ぼくはまがりなりにも一世帯になるらしく、今回始めて記入することになった。記入することになったのは良いのだが、自分の名前を記入し、引き続いて性別の項目をマークしたところで自分のマークシート記入能力に絶望し、以降は相方に代筆を依頼した。平たく言うと、マークシートの丸印をうまく塗りつぶせないので、相方に代わりに塗ってもらったのである。総務省はマークシートなどという非合理な入力方法はさっさと廃止してはどうか。小耳に挟んだところでは大学入試センター試験に於いても答案はマークシートで出すことになっているとかいうことであるが、鉛筆で丸印を塗りつぶすのが不得手な受験生などは概して損をしていると思う。それとも大学受験予備校では、そういった練習も含めて授業を開講しているのだろうか。
閑話休題。
国勢調査票はそれほど項目が多くなく、本当に純粋に統計のためだけに行っているのだな、と実感される。何だか盛り上がりに欠けるのも仕方がないような気がする。国勢調査を盛り上げようという気概が、調査票から伝わってこないのである。国政の基盤となる統計調査なのであるから、もっとこう、記入したい、記入しないと気が済まないと思わせるような、魅力的な調査票であって欲しいものだ。
また、項目がこれだけでは、大多数が調査結果にあまり興味を惹かれなさそうだ。左右の別とか宗教の違いとかいった枠組みに関係なく、自国の情報に無頓着であるのは、近代的民主国家に起臥する国民としては色々とマズいと思うのだが、どうだろう。この意味でも、国勢調査をせめて衆議院総選挙と同程度には盛り上げた方が良いような気がする。

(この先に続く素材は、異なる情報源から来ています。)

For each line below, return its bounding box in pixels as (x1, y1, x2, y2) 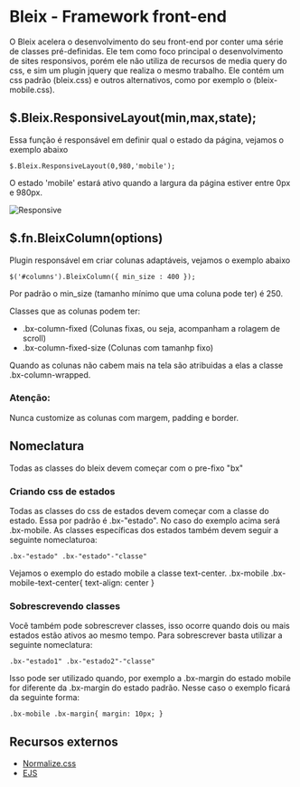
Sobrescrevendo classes (9, 599, 121, 612)
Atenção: (9, 391, 52, 404)
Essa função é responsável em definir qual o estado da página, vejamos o (9, 134, 285, 145)
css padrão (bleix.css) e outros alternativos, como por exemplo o (9, 74, 252, 85)
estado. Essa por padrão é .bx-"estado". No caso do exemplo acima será (9, 515, 280, 526)
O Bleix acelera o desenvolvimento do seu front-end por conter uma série (9, 36, 284, 47)
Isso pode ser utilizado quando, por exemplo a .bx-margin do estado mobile (9, 673, 292, 684)
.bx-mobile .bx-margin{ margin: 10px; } (9, 709, 164, 719)
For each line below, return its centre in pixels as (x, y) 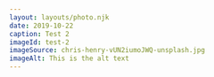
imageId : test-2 (39, 42)
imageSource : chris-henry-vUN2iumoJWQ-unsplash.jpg (107, 50)
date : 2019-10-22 (41, 26)
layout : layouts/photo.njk (59, 17)
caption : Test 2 (39, 34)
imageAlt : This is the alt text (69, 58)
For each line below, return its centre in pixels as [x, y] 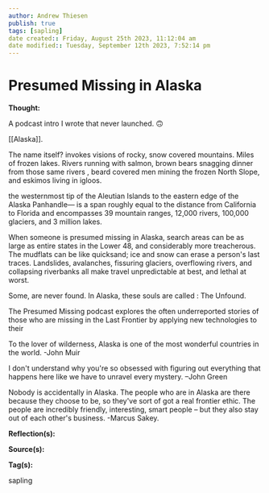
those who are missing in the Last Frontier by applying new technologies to [133, 320]
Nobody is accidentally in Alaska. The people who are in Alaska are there [130, 392]
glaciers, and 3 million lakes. [55, 222]
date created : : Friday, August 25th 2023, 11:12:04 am [102, 38]
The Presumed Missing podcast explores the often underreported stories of [134, 312]
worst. [19, 280]
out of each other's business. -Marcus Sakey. [84, 418]
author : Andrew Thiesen [48, 16]
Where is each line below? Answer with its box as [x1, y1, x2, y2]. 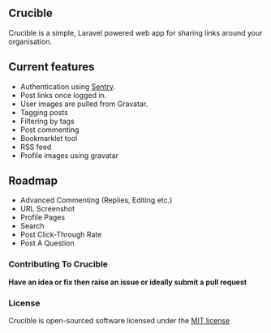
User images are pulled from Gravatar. [19, 99, 148, 109]
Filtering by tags [19, 116, 75, 126]
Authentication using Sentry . [19, 81, 116, 92]
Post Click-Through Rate [19, 230, 102, 240]
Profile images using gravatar [19, 150, 119, 160]
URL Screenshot [19, 204, 75, 214]
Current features [8, 60, 95, 74]
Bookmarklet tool [19, 133, 78, 143]
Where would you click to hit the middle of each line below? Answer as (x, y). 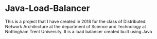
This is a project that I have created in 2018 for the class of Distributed (75, 21)
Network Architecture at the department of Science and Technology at (76, 26)
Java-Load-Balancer (47, 8)
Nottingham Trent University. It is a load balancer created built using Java (78, 31)
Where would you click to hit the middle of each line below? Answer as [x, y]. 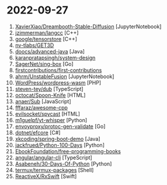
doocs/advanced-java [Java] [50, 51]
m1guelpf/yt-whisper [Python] [51, 120]
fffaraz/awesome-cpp [41, 107]
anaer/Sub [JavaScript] [43, 101]
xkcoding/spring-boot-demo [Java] [58, 139]
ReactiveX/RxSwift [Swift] [46, 176]
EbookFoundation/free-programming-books [68, 151]
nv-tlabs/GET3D [34, 45]
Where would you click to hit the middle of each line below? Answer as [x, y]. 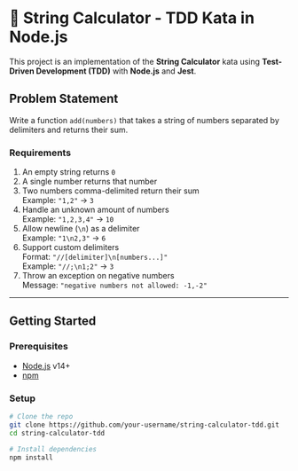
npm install [31, 457]
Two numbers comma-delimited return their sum [110, 191]
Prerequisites [39, 347]
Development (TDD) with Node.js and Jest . [116, 71]
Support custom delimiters [71, 247]
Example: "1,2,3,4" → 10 [68, 219]
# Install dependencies [53, 449]
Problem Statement [64, 99]
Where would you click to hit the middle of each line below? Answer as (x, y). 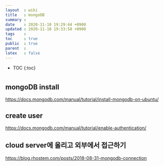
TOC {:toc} (24, 68)
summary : (16, 20)
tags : (16, 34)
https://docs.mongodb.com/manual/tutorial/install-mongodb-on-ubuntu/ (82, 99)
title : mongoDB (25, 15)
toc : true (22, 39)
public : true (22, 44)
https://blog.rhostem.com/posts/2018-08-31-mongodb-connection (76, 158)
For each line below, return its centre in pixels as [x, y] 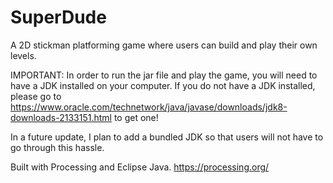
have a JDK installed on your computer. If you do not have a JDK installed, [163, 85]
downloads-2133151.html [61, 117]
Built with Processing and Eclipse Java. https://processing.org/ [140, 167]
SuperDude [58, 17]
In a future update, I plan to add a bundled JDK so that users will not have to [167, 137]
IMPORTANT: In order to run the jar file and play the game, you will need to [164, 75]
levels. [23, 55]
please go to [36, 96]
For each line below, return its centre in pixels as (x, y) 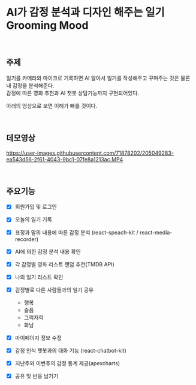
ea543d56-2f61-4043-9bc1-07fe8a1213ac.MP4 (65, 159)
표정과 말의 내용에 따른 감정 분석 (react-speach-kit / (77, 232)
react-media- (156, 232)
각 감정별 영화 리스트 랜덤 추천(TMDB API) (65, 264)
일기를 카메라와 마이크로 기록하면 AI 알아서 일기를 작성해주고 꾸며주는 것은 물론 (98, 78)
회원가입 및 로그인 (36, 207)
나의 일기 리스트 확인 (39, 277)
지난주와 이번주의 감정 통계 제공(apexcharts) (67, 363)
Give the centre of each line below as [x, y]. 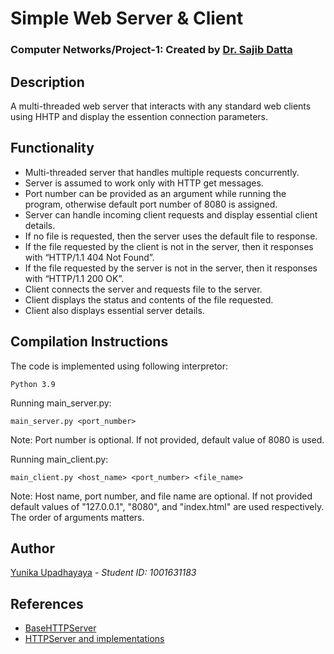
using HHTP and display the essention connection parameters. [139, 116]
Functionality [52, 148]
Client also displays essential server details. [114, 310]
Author [32, 548]
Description [47, 82]
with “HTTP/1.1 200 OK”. [74, 278]
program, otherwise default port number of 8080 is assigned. [151, 204]
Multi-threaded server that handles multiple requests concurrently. [162, 172]
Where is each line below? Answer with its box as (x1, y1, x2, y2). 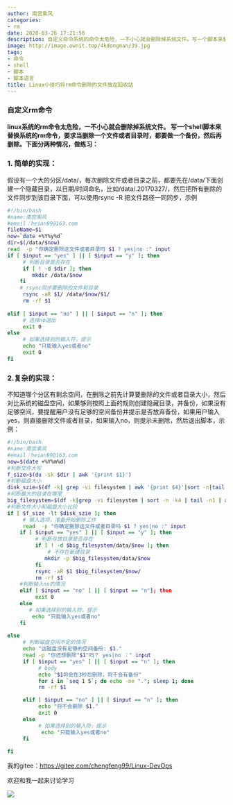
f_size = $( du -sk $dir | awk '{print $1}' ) (7, 471, 132, 478)
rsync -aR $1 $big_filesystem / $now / (35, 568, 141, 575)
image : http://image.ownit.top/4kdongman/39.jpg (7, 42, 150, 49)
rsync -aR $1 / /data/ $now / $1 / (22, 291, 110, 298)
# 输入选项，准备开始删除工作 (22, 516, 96, 523)
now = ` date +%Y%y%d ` (7, 233, 64, 240)
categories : (7, 17, 42, 24)
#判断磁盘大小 (7, 477, 42, 484)
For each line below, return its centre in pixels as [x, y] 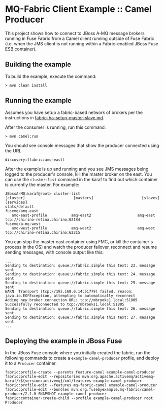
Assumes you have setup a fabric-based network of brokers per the [74, 112]
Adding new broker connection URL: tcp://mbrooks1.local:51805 [71, 300]
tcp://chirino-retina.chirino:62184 [43, 220]
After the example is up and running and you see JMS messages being [77, 169]
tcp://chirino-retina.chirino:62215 [43, 232]
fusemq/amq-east [22, 211]
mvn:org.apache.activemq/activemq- [118, 377]
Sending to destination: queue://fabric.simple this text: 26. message [80, 309]
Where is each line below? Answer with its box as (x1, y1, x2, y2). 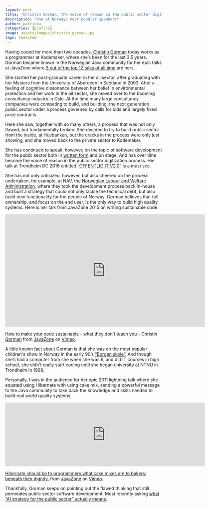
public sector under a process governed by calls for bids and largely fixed (5, 106, 157, 112)
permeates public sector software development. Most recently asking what (5, 491, 160, 497)
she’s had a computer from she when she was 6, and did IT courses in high (5, 356, 160, 362)
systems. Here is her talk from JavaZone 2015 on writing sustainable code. (5, 204, 159, 210)
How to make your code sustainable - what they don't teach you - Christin (5, 331, 158, 337)
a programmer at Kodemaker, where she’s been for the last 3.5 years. (5, 54, 147, 60)
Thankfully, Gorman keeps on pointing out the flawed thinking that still (5, 485, 150, 491)
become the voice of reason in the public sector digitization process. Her (5, 157, 155, 163)
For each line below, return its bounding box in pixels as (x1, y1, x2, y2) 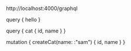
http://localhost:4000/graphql (6, 5, 78, 12)
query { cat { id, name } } (6, 27, 66, 34)
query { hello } (6, 16, 41, 23)
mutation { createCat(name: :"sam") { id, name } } (6, 39, 126, 45)
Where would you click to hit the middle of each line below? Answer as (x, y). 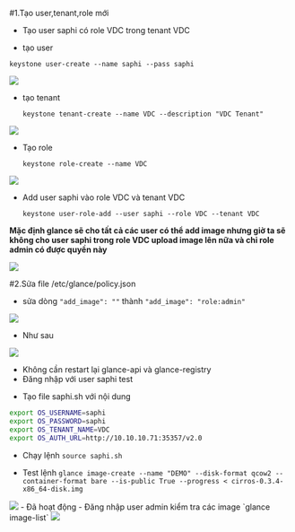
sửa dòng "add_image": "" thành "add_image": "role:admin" (134, 301)
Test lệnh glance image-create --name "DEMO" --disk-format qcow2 (147, 472)
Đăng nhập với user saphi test (77, 379)
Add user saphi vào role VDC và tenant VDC (104, 197)
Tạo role (37, 148)
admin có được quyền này (58, 249)
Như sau (38, 335)
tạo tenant (41, 97)
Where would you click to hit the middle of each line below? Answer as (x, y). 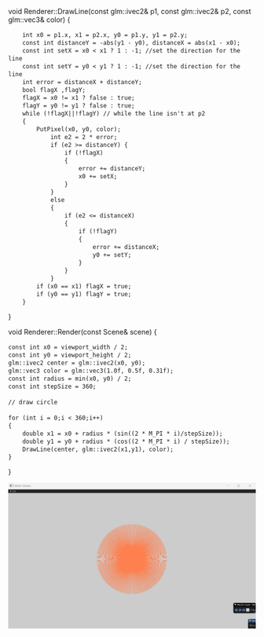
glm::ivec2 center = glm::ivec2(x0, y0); (77, 363)
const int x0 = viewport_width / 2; (68, 347)
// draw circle (33, 402)
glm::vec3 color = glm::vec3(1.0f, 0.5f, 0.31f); (91, 371)
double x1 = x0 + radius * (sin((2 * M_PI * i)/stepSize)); (123, 434)
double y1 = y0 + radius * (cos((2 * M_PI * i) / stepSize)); (126, 441)
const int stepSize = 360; (52, 386)
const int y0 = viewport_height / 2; (70, 355)
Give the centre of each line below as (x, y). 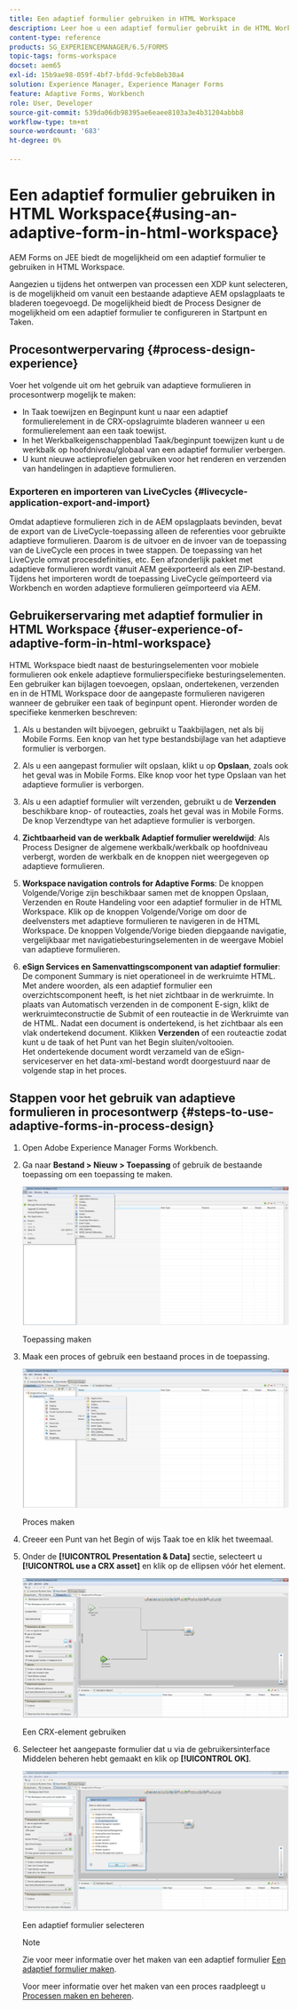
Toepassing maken (56, 1339)
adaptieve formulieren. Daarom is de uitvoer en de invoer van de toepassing (148, 540)
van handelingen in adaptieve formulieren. (99, 468)
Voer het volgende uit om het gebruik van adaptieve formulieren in (130, 385)
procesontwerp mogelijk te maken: (73, 395)
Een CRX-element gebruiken (74, 1732)
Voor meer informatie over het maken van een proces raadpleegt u (144, 1986)
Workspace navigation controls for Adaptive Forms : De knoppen (143, 883)
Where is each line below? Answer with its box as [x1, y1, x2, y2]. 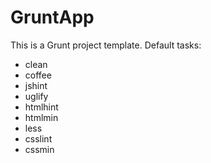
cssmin [24, 143, 55, 155]
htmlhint [24, 101, 59, 113]
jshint [24, 79, 48, 91]
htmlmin [24, 111, 59, 123]
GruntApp [10, 6, 95, 29]
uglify [24, 90, 49, 102]
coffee [24, 69, 52, 81]
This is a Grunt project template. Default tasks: [10, 39, 202, 51]
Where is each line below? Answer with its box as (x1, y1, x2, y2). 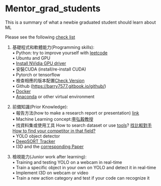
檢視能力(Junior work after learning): (12, 153, 87, 159)
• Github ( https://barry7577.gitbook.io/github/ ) (12, 83, 106, 89)
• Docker (12, 88, 31, 94)
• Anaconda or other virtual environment (12, 93, 95, 99)
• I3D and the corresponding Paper (12, 144, 84, 149)
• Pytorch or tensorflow (12, 72, 61, 77)
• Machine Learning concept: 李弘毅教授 (12, 116, 94, 122)
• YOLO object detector (12, 133, 60, 139)
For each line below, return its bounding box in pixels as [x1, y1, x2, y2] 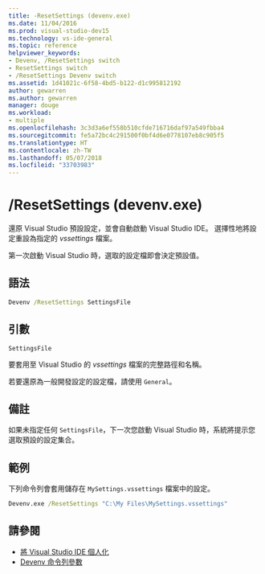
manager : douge [8, 101, 59, 109]
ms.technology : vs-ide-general [8, 34, 113, 43]
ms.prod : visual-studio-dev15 [8, 27, 110, 35]
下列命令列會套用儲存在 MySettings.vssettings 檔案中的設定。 [8, 484, 215, 494]
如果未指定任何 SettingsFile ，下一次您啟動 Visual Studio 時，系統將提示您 [8, 425, 255, 435]
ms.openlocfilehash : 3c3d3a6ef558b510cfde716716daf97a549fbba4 [8, 124, 225, 132]
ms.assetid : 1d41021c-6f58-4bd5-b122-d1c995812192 [8, 79, 181, 87]
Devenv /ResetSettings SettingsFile [8, 298, 131, 306]
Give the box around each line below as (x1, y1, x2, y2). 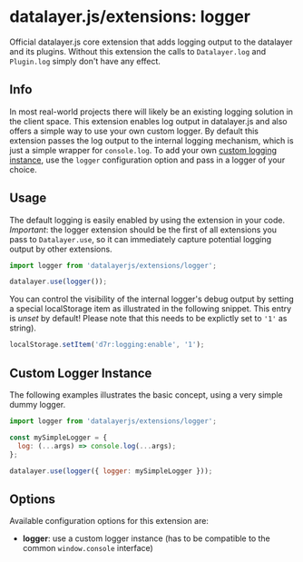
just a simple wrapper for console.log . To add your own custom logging (9, 144, 278, 155)
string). (9, 322, 36, 333)
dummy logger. (9, 399, 66, 409)
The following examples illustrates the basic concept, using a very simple (9, 389, 283, 400)
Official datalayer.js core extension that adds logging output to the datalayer (9, 36, 293, 47)
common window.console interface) (22, 543, 154, 554)
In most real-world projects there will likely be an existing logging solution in (9, 106, 293, 117)
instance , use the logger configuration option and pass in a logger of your (9, 154, 286, 165)
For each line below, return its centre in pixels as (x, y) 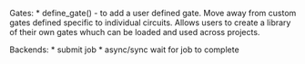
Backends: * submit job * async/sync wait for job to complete (124, 50)
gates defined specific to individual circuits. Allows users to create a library (150, 23)
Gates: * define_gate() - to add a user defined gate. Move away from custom (153, 13)
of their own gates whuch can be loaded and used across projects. (135, 32)
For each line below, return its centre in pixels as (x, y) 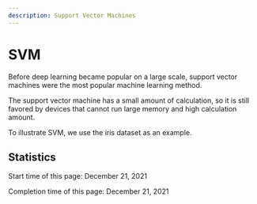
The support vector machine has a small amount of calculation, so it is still (129, 100)
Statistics (32, 157)
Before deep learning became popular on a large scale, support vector (123, 77)
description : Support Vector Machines (72, 15)
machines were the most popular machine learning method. (105, 85)
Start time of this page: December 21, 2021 (78, 176)
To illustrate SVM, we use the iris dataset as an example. (100, 132)
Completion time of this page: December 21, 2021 (89, 191)
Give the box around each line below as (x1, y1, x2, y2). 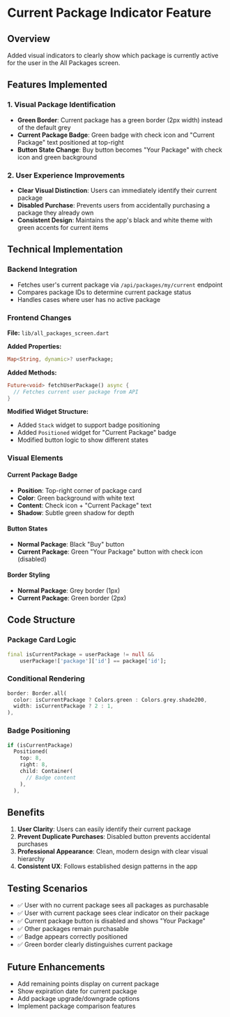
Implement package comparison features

例えば、集計項目をもっとバラエティ豊かなものにするのである。「主食は白飯派? パン派?」とか「コーヒー派? お茶派?」とか「尊皇派? 攘夷派?」とかいった項目を追加して、十月一日の回収日に即日集計を行い、政府広報並びに内閣官房長官発表で「平成十七年度国勢調査ニ拠レバ日本国民ノ六割ハ各種茶類ヲ愛飲ス」などと結果を仰々しく告示するのである。NHKの夜の7時のニュースではニュース解説員が大真面目に調査結果の予測と分析を行い、民放各局は全国各地の御飯党やパン党、甘党、辛党、ビール党から日本酒党各派に至るまで、ありとあらゆる党派の有力者を中継し、その様子をぼくはコタツで猫と戯れながらテレビで眺めるのだ。
……冗談で書いていたのに、本当に見てみたくなった。
とにかく、あまり実際的なことばかり黙々と集計し、淡々とデータを積み上げていくだけなのも如何なものかと思う。国民が「日本」という共同体を多少なりとも意識するせっかくの機会なのだから、行政はそれを最大限に利用するべきであろう。少子高齢化傾向に有る人口の変動グラフを提示したとき、それが「興味のある調査結果の一部」であるか「興味のない調査結果の一部」であるかによって、それを見る者の心証はかなり違ったものになるはずだ。少なくとも「少子化でヤバいから、もうちょっと子供を産んでください。育児支援は増やすから」と単に言い続けるよりも、いくらかマシな展望が開けることと思う。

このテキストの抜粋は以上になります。